Be nice. The girl must be having a hard time. I don’t see why you have to say those things, they seem pretty mean.

No one knows what the future may bring.

I’d say make it easy for her, agree with what she wants. It’ll soften with time & she may change her mind later.

That you joined the Navy is probably like stabbing her in the back so I see no reason to twist the knife around, if you catch my drift :slight_smile:

When I see something like this:

It seems to me that there is no love there to conquer anything.

Oh, I’m not saying that people don’t have affairs even when in love with someone. But there are reasons for these kinds of infidelities, all of which have to do with communicatiuon problems.

You don’t cheat one someone you “love” because you’re drunk and horny.


Yer pal,
Satan

I HAVE BEEN SMOKE-FREE FOR:
Three months, two weeks, one day, 13 hours, 19 minutes and 4 seconds.
4262 cigarettes not smoked, saving $532.77.
Life saved: 2 weeks, 19 hours, 10 minutes.

Visit The Fabulous Forums of Fathom

Amen, Satan.

I agree, Satan.

I was certainly scratching my head when I read the quote you mentioned, then, in the next post, read Bill H. say, “Well, you certainly come across as a gentleman.”

???

Very few relationships will last with six years apart. That said, ask some of our military folks on this board. I’m sure a few of them have relationships that they’ve maintained.

You don’t need to be a cad to her right now, however. Let it just fade out, if that’s what it’s going to do. Or break up with her and tell her there’s nothing more to discuss. But don’t go into lurid detail over why it won’t work. That’s just cruel.

Ok guys…Give the boy a break…he stated that he cares for her but is not “love of my life” in love with her. Yes, he is a gentlemen for not wanting to make her a promise he knows he won’t keep.

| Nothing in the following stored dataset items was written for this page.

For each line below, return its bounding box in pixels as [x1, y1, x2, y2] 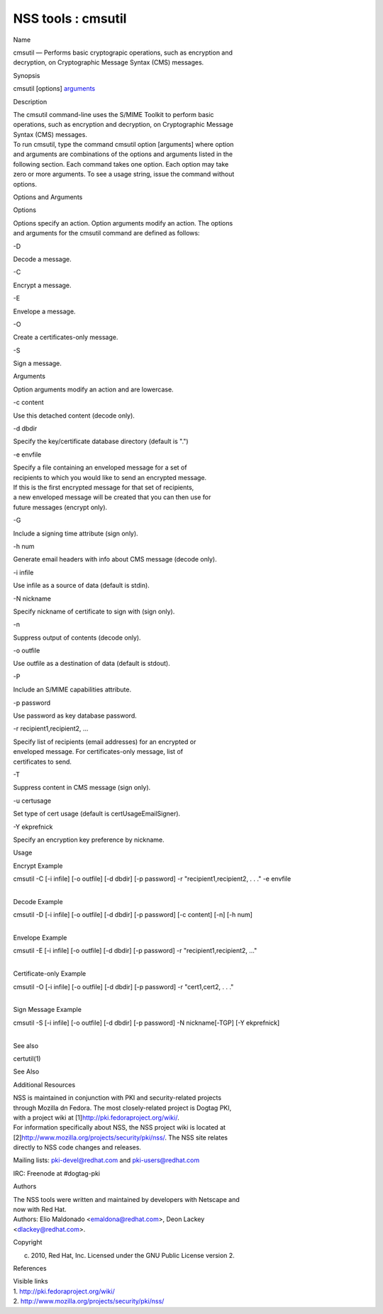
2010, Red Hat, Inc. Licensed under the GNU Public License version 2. [30, 1251, 235, 1259]
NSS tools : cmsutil [13, 11, 127, 26]
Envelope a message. [13, 307, 76, 316]
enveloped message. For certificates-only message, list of [13, 747, 184, 756]
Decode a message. [13, 255, 72, 263]
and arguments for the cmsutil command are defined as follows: [13, 229, 200, 238]
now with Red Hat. [13, 1206, 67, 1214]
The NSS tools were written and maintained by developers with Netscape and [13, 1195, 240, 1203]

She’s also screwing up by attempting to exert pressure on him for a commitment he is reluctant to make, so typical. If you’ve got to force a commitment or a proposal out of someone how good is it? Many women are notorious for this, and IMHO they deserve every little heartache they get. Perhaps I have a little more pride or maybe even too much but I’d be damned if I’d beg some prick to marry me or try to force some kind of commitment from him. I’d split wide damned open first. Might have to cry myself to sleep for months, but I’d never argue with a man that had the balls to tell me the truth like this guy has done.
Needs2know

Having been a military person, and having been in the military community for 14 years, I am here to tell you that you are absolutely doing the right thing, Talkinsquirrel.

I have seen “home-town girl/boy friend left behind” relationships work. Maybe 3 or 4 times. The rest of the time (the vast majority of the time) it is just as you described, military person tries to stay faithful, doesn’t, gets caught up in lies and guilt and then the whole thing comes crashing down with a lot more pain than if the parties had done the realistic thing in the first place.

And it’s more than just getting drunk one night and letting hormones take over. The military is a special world, that most civilians don’t really understand. When you are in, you are going to grow and mature in ways that your girlfriend will not, and many people find after a while that they and their friends that stayed back home have less and less in common.

If you get out and come home after a few years, you may find that you and your girlfriend still have that spark, but until then I think you are very smart to leave yourself free for all the new experiences you are going to have, rather than putting restrictions on yourself.

Give it a chance; if you feel too much pressure to cheat, break up. I survived two years of a ong-distance relationship. Some of it was hell, some of it was great. eventually it became clear that it wasn’t working, and it ended. But it was worth it to know those sorts of things about myself. Can’t hurt to try, right?

I’ve thought about that open relationship thing, but I think it wouldnt work. If we did it and find out it wasn’t going to work I would be raising her hopes for nothing and then it would be harder than before if I just didn’t do a clean break.